──────── Given data ────────

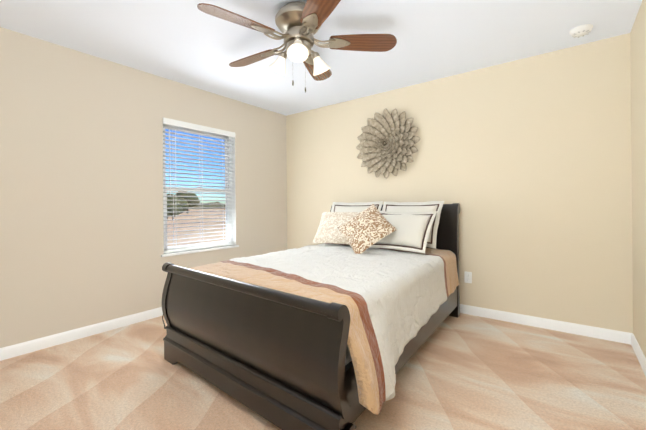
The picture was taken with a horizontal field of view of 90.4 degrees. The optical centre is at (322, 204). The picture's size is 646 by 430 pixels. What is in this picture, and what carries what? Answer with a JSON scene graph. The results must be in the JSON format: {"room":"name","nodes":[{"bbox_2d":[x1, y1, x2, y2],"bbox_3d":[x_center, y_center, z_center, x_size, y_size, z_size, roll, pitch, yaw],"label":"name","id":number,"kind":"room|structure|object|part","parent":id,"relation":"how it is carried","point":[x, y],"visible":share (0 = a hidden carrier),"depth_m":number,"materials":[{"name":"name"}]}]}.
{"room":"bedroom","nodes":[
{"label":"bedroom","id":0,"kind":"room"},
{"bbox_2d":[0,27,286,347],"bbox_3d":[-1.759,-0.090,3.243,0.120,2.440,3.890,-1,0,37],"label":"wall","id":1,"kind":"structure","parent":0,"point":[81,195],"depth_m":2.82,"materials":[{"name":"beige paint"}]},
{"bbox_2d":[0,307,162,360],"bbox_3d":[-1.695,1.086,3.201,0.014,0.088,3.890,-1,0,37],"label":"baseboard","id":2,"kind":"structure","parent":1,"relation":"attached to","point":[15,350],"depth_m":2.68,"materials":[{"name":"white wood"}]},
{"bbox_2d":[163,124,235,250],"bbox_3d":[-1.417,-0.187,3.695,0.119,1.430,0.905,-1,0,37],"label":"window","id":3,"kind":"structure","parent":1,"relation":"in","point":[228,221],"depth_m":3.85,"materials":[{"name":"white plastic"}]},
{"bbox_2d":[163,117,235,252],"bbox_3d":[-1.390,-0.201,3.675,0.078,1.397,0.899,-1,0,37],"label":"window blinds","id":4,"kind":"object","parent":3,"relation":"attached to","point":[181,124],"visible":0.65,"depth_m":3.63,"materials":[{"name":"white plastic"}]},
{"bbox_2d":[161,245,238,256],"bbox_3d":[-1.381,0.518,3.672,0.094,0.026,0.965,-1,0,37],"label":"window sill","id":5,"kind":"structure","parent":1,"relation":"attached to","point":[195,251],"depth_m":3.59,"materials":[{"name":"wood"}]},
{"bbox_2d":[0,0,641,115],"bbox_3d":[-0.246,-1.374,2.087,3.947,0.100,4.130,-1,0,37],"label":"ceiling","id":6,"kind":"structure","parent":0,"point":[188,42],"depth_m":2.53,"materials":[{"name":"white paint"}]},
{"bbox_2d":[197,0,396,91],"bbox_3d":[-0.208,-1.044,2.215,1.253,0.561,1.288,-1,0,37],"label":"ceiling fan","id":7,"kind":"object","parent":6,"relation":"hanging from","point":[298,24],"visible":1,"depth_m":2.12,"materials":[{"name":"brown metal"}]},
{"bbox_2d":[569,24,592,37],"bbox_3d":[1.974,-1.321,2.456,0.142,0.044,0.142,-1,0,37],"label":"smoke detector","id":8,"kind":"object","parent":6,"relation":"attached to","point":[581,30],"visible":1,"depth_m":2.42,"materials":[{"name":"white plastic"}]},
{"bbox_2d":[0,313,645,429],"bbox_3d":[-0.224,1.146,2.084,3.947,0.060,4.130,-1,0,37],"label":"floor","id":9,"kind":"structure","parent":0,"point":[462,371],"depth_m":1.96,"materials":[{"name":"carpet"}]},
{"bbox_2d":[162,201,459,429],"bbox_3d":[0.146,0.538,2.708,1.786,1.150,2.366,-1,0,37],"label":"bed","id":10,"kind":"object","parent":9,"relation":"on","point":[338,327],"visible":1,"depth_m":1.87,"materials":[{"name":"brown wood"}]},
{"bbox_2d":[188,243,458,413],"bbox_3d":[0.136,0.688,2.693,1.786,0.513,2.123,-1,0,37],"label":"comforter","id":11,"kind":"object","parent":10,"relation":"on","point":[394,298],"depth_m":2.02,"materials":[{"name":"fabric"}]},
{"bbox_2d":[312,212,359,243],"bbox_3d":[0.203,0.248,3.508,0.656,0.343,0.334,-1,0,37],"label":"pillow","id":12,"kind":"object","parent":10,"relation":"on","point":[327,232],"depth_m":3.48,"materials":[{"name":"beige fabric"}]},
{"bbox_3d":[0.096,0.675,2.743,1.547,0.406,2.115,-1,0,37],"label":"mattress","id":13,"kind":"part","parent":10,"relation":"part of","materials":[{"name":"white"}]},
{"bbox_2d":[370,211,436,253],"bbox_3d":[0.741,0.240,3.084,0.642,0.362,0.350,-1,0,37],"label":"pillow","id":14,"kind":"object","parent":10,"relation":"on","point":[416,231],"depth_m":2.99,"materials":[{"name":"beige fabric"}]},
{"bbox_2d":[286,33,632,332],"bbox_3d":[0.978,-0.113,3.682,3.947,2.440,0.120,-1,0,37],"label":"wall","id":15,"kind":"structure","parent":0,"point":[525,164],"depth_m":2.97,"materials":[{"name":"beige paint"}]},
{"bbox_2d":[356,108,419,177],"bbox_3d":[0.727,-0.713,3.721,0.818,0.820,0.091,-1,0,37],"label":"decor","id":16,"kind":"object","parent":15,"relation":"attached to","point":[388,141],"visible":1,"depth_m":3.71,"materials":[{"name":"metal"}]},
{"bbox_2d":[464,271,471,282],"bbox_3d":[1.463,0.731,3.237,0.070,0.115,0.009,-1,0,37],"label":"electrical outlet plate","id":17,"kind":"object","parent":15,"relation":"attached to","point":[467,277],"visible":1,"depth_m":3.24,"materials":[{"name":"white plastic"}]},
{"bbox_2d":[460,304,628,343],"bbox_3d":[0.953,1.063,3.623,3.660,0.088,0.014,-1,0,37],"label":"baseboard","id":18,"kind":"structure","parent":15,"relation":"attached to","point":[573,328],"depth_m":2.82,"materials":[{"name":"white wood"}]},
{"bbox_2d":[630,0,645,356],"bbox_3d":[1.252,-0.118,0.880,0.120,2.440,4.010,-1,0,37],"label":"wall","id":19,"kind":"structure","parent":0,"point":[638,86],"depth_m":2.25,"materials":[{"name":"beige paint"}]},
{"bbox_2d":[629,333,645,375],"bbox_3d":[1.245,1.058,0.968,0.014,0.088,3.890,-1,0,37],"label":"baseboard","id":20,"kind":"structure","parent":19,"relation":"attached to","point":[633,342],"depth_m":2.28,"materials":[{"name":"white wood"}]},
{"label":"outside","id":21,"kind":"structure","parent":0,"visible":0},
{"bbox_2d":[167,209,225,245],"bbox_3d":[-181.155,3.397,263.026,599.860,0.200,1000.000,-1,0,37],"label":"ground","id":22,"kind":"structure","parent":21,"point":[189,222],"depth_m":22.07,"materials":[{"name":"brown soil"}]},
{"bbox_2d":[167,191,199,219],"bbox_3d":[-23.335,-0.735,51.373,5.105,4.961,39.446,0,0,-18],"label":"tree","id":23,"kind":"object","parent":22,"relation":"on","point":[182,202],"depth_m":45.85,"materials":[{"name":"green plant"}]},
{"bbox_2d":[189,202,224,208],"bbox_3d":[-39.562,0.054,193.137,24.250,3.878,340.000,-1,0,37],"label":"tree","id":24,"kind":"object","parent":22,"relation":"on","point":[223,205],"depth_m":171.15,"materials":[{"name":"green plant"}]}
]}

────────

■ Instructions for the task
Your task is to return the entries above exactly, with no pictures.

■ Exercise solution
The picture was taken with a horizontal field of view of 90.4 degrees. The optical centre is at (322, 204). The picture's size is 646 by 430 pixels. What is in this picture, and what carries what? Answer with a JSON scene graph. The results must be in the JSON format: {"room":"name","nodes":[{"bbox_2d":[x1, y1, x2, y2],"bbox_3d":[x_center, y_center, z_center, x_size, y_size, z_size, roll, pitch, yaw],"label":"name","id":number,"kind":"room|structure|object|part","parent":id,"relation":"how it is carried","point":[x, y],"visible":share (0 = a hidden carrier),"depth_m":number,"materials":[{"name":"name"}]}]}.
{"room":"bedroom","nodes":[
{"label":"bedroom","id":0,"kind":"room"},
{"bbox_2d":[0,27,286,347],"bbox_3d":[-1.759,-0.090,3.243,0.120,2.440,3.890,-1,0,37],"label":"wall","id":1,"kind":"structure","parent":0,"point":[81,195],"depth_m":2.82,"materials":[{"name":"beige paint"}]},
{"bbox_2d":[0,307,162,360],"bbox_3d":[-1.695,1.086,3.201,0.014,0.088,3.890,-1,0,37],"label":"baseboard","id":2,"kind":"structure","parent":1,"relation":"attached to","point":[15,350],"depth_m":2.68,"materials":[{"name":"white wood"}]},
{"bbox_2d":[163,124,235,250],"bbox_3d":[-1.417,-0.187,3.695,0.119,1.430,0.905,-1,0,37],"label":"window","id":3,"kind":"structure","parent":1,"relation":"in","point":[228,221],"depth_m":3.85,"materials":[{"name":"white plastic"}]},
{"bbox_2d":[163,117,235,252],"bbox_3d":[-1.390,-0.201,3.675,0.078,1.397,0.899,-1,0,37],"label":"window blinds","id":4,"kind":"object","parent":3,"relation":"attached to","point":[181,124],"visible":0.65,"depth_m":3.63,"materials":[{"name":"white plastic"}]},
{"bbox_2d":[161,245,238,256],"bbox_3d":[-1.381,0.518,3.672,0.094,0.026,0.965,-1,0,37],"label":"window sill","id":5,"kind":"structure","parent":1,"relation":"attached to","point":[195,251],"depth_m":3.59,"materials":[{"name":"wood"}]},
{"bbox_2d":[0,0,641,115],"bbox_3d":[-0.246,-1.374,2.087,3.947,0.100,4.130,-1,0,37],"label":"ceiling","id":6,"kind":"structure","parent":0,"point":[188,42],"depth_m":2.53,"materials":[{"name":"white paint"}]},
{"bbox_2d":[197,0,396,91],"bbox_3d":[-0.208,-1.044,2.215,1.253,0.561,1.288,-1,0,37],"label":"ceiling fan","id":7,"kind":"object","parent":6,"relation":"hanging from","point":[298,24],"visible":1,"depth_m":2.12,"materials":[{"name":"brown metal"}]},
{"bbox_2d":[569,24,592,37],"bbox_3d":[1.974,-1.321,2.456,0.142,0.044,0.142,-1,0,37],"label":"smoke detector","id":8,"kind":"object","parent":6,"relation":"attached to","point":[581,30],"visible":1,"depth_m":2.42,"materials":[{"name":"white plastic"}]},
{"bbox_2d":[0,313,645,429],"bbox_3d":[-0.224,1.146,2.084,3.947,0.060,4.130,-1,0,37],"label":"floor","id":9,"kind":"structure","parent":0,"point":[462,371],"depth_m":1.96,"materials":[{"name":"carpet"}]},
{"bbox_2d":[162,201,459,429],"bbox_3d":[0.146,0.538,2.708,1.786,1.150,2.366,-1,0,37],"label":"bed","id":10,"kind":"object","parent":9,"relation":"on","point":[338,327],"visible":1,"depth_m":1.87,"materials":[{"name":"brown wood"}]},
{"bbox_2d":[188,243,458,413],"bbox_3d":[0.136,0.688,2.693,1.786,0.513,2.123,-1,0,37],"label":"comforter","id":11,"kind":"object","parent":10,"relation":"on","point":[394,298],"depth_m":2.02,"materials":[{"name":"fabric"}]},
{"bbox_2d":[312,212,359,243],"bbox_3d":[0.203,0.248,3.508,0.656,0.343,0.334,-1,0,37],"label":"pillow","id":12,"kind":"object","parent":10,"relation":"on","point":[327,232],"depth_m":3.48,"materials":[{"name":"beige fabric"}]},
{"bbox_3d":[0.096,0.675,2.743,1.547,0.406,2.115,-1,0,37],"label":"mattress","id":13,"kind":"part","parent":10,"relation":"part of","materials":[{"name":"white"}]},
{"bbox_2d":[370,211,436,253],"bbox_3d":[0.741,0.240,3.084,0.642,0.362,0.350,-1,0,37],"label":"pillow","id":14,"kind":"object","parent":10,"relation":"on","point":[416,231],"depth_m":2.99,"materials":[{"name":"beige fabric"}]},
{"bbox_2d":[286,33,632,332],"bbox_3d":[0.978,-0.113,3.682,3.947,2.440,0.120,-1,0,37],"label":"wall","id":15,"kind":"structure","parent":0,"point":[525,164],"depth_m":2.97,"materials":[{"name":"beige paint"}]},
{"bbox_2d":[356,108,419,177],"bbox_3d":[0.727,-0.713,3.721,0.818,0.820,0.091,-1,0,37],"label":"decor","id":16,"kind":"object","parent":15,"relation":"attached to","point":[388,141],"visible":1,"depth_m":3.71,"materials":[{"name":"metal"}]},
{"bbox_2d":[464,271,471,282],"bbox_3d":[1.463,0.731,3.237,0.070,0.115,0.009,-1,0,37],"label":"electrical outlet plate","id":17,"kind":"object","parent":15,"relation":"attached to","point":[467,277],"visible":1,"depth_m":3.24,"materials":[{"name":"white plastic"}]},
{"bbox_2d":[460,304,628,343],"bbox_3d":[0.953,1.063,3.623,3.660,0.088,0.014,-1,0,37],"label":"baseboard","id":18,"kind":"structure","parent":15,"relation":"attached to","point":[573,328],"depth_m":2.82,"materials":[{"name":"white wood"}]},
{"bbox_2d":[630,0,645,356],"bbox_3d":[1.252,-0.118,0.880,0.120,2.440,4.010,-1,0,37],"label":"wall","id":19,"kind":"structure","parent":0,"point":[638,86],"depth_m":2.25,"materials":[{"name":"beige paint"}]},
{"bbox_2d":[629,333,645,375],"bbox_3d":[1.245,1.058,0.968,0.014,0.088,3.890,-1,0,37],"label":"baseboard","id":20,"kind":"structure","parent":19,"relation":"attached to","point":[633,342],"depth_m":2.28,"materials":[{"name":"white wood"}]},
{"label":"outside","id":21,"kind":"structure","parent":0,"visible":0},
{"bbox_2d":[167,209,225,245],"bbox_3d":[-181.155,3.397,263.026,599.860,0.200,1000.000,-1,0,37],"label":"ground","id":22,"kind":"structure","parent":21,"point":[189,222],"depth_m":22.07,"materials":[{"name":"brown soil"}]},
{"bbox_2d":[167,191,199,219],"bbox_3d":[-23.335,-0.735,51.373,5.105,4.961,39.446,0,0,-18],"label":"tree","id":23,"kind":"object","parent":22,"relation":"on","point":[182,202],"depth_m":45.85,"materials":[{"name":"green plant"}]},
{"bbox_2d":[189,202,224,208],"bbox_3d":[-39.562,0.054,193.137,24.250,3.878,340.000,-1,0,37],"label":"tree","id":24,"kind":"object","parent":22,"relation":"on","point":[223,205],"depth_m":171.15,"materials":[{"name":"green plant"}]}
]}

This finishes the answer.